As a first-ever initiative, the political initiative FAIR Forward – Artificial Intelligence for All, held its training program for practitioners in the field of Earth Observation in South Africa. The program, called ML4EO-2022 (Machine Learning for Earth Observation), empowers participants to improve food production efficiency and quality and ultimately use these skills and knowledge in their work. As countries face the challenge of climate change, this know-how is key to developing climate-smart agricultural practices.
Partners to ML4EO 2022 were Dept. of Science and Innovation, South African National Space Agency, Council for Scientific and Industrial Research, Wits University, and Agricultural Research Council of South Africa. Move Beyond Consulting was contracted to develop and implement this training.
234 applications were received globally, with 133 coming from South Africa. A rigorous selection process saw 20 professionals (9 female, 11 male) chosen. Participant backgrounds ranged from remote sensing and ML application to smart agriculture and actuarial science. From April to July 2022, they engaged in intense training and a field trip to Limpopo province, where they experienced collecting ground truth data, drone management, agricultural instrumentation usage and learnt data analysis. They also engaged local farmers for insights into the challenges and opportunities in local farming.
The program included six modules, covering topics such as introduction to remote sensing in agriculture, classification-based remote sensing applications, and machine learning modelling of important agricultural crop parameters. The learning was designed to be interactive and practical. In order to successfully complete the program, participants were grouped into pairs and had to conclude a case study with a research report, based on their activities in class and the field work. The final project presentations were done at an award and closing ceremony, held in Pretoria, South Africa.

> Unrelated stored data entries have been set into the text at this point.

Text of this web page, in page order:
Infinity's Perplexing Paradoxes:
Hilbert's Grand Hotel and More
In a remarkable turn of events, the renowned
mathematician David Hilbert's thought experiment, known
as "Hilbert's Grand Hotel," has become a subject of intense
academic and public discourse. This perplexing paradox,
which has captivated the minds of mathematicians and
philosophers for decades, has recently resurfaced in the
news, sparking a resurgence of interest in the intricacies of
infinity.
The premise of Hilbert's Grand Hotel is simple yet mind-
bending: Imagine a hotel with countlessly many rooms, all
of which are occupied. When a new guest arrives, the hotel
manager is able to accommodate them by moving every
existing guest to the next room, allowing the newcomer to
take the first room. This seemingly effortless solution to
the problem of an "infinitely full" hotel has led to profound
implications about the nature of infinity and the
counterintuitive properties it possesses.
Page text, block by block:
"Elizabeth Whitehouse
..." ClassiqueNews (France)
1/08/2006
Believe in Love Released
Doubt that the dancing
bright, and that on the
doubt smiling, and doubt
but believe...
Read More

The projects presented ranged from detecting tomato stressors, weed detection, and crop mapping, to developing a new type of agricultural insurance. Overall there were ten project presentations. Most participants indicated that they could apply the acquired knowledge and adapt the training into their own teaching and work environments.

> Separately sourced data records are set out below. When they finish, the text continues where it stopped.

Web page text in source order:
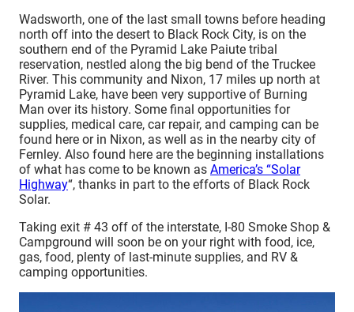
Wadsworth, one of the last small towns before heading
north off into the desert to Black Rock City, is on the
southern end of the Pyramid Lake Paiute tribal
reservation, nestled along the big bend of the Truckee
River. This community and Nixon, 17 miles up north at
Pyramid Lake, have been very supportive of Burning
Man over its history. Some final opportunities for
supplies, medical care, car repair, and camping can be
found here or in Nixon, as well as in the nearby city of
Fernley. Also found here are the beginning installations
of what has come to be known as America’s “Solar
Highway“, thanks in part to the efforts of Black Rock
Solar.
Taking exit # 43 off of the interstate, I-80 Smoke Shop &
Campground will soon be on your right with food, ice,
gas, food, plenty of last-minute supplies, and RV &
camping opportunities.
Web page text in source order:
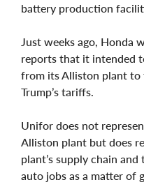
battery production
Just weeks ago, Honda
reports that it intended
from its Alliston plant to
Trump’s tariffs.
Unifor does not
Alliston plant but does
plant’s supply chain
auto jobs as a matter of

“This was quite an exciting journey for me. I did not have any background in Remote Sensing, GIS or Earth Observation. My background is agriculture. It was fascinating to see available opportunities – merging the industry in terms of the agriculture industry, RS, and EO – and putting it all together.”
Account from one of the participants
By equipping expert practitioners with the necessary AI skills and knowledge, the program has the potential to lead to more adoption of precision agriculture. That way, the partnership has set a new standard for capacity building on Earth Observation and machine learning that actors across the globe may adopt.

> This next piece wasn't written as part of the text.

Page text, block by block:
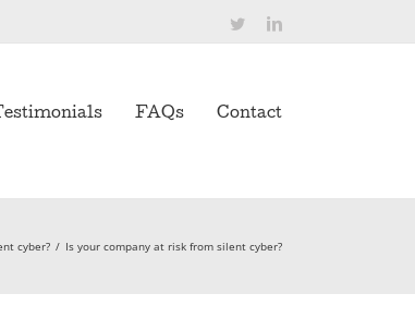
TwitterLinkedIn
FAQs Contact
cyber? / Is your company at risk from silent cyber?
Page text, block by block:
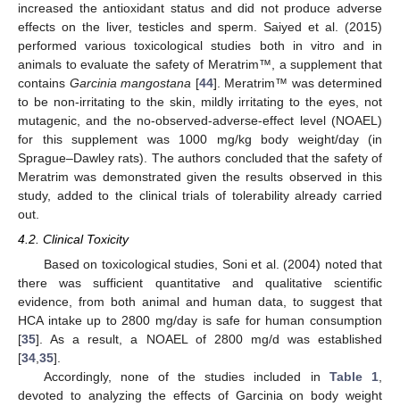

The full report of the program provides extensive information, including details on planning and delivery, student/alumni and facilitator feedback, a study of the current Earth Observation and Machine Learning skills landscape and suggestions for sustaining the program. A copy of the report as well as further information on the programme can be obtained from Deshni Govender at FAIR Forward in South Africa.
In addition, a replication kit including the datasets and project documents can be made available as an open educational resource.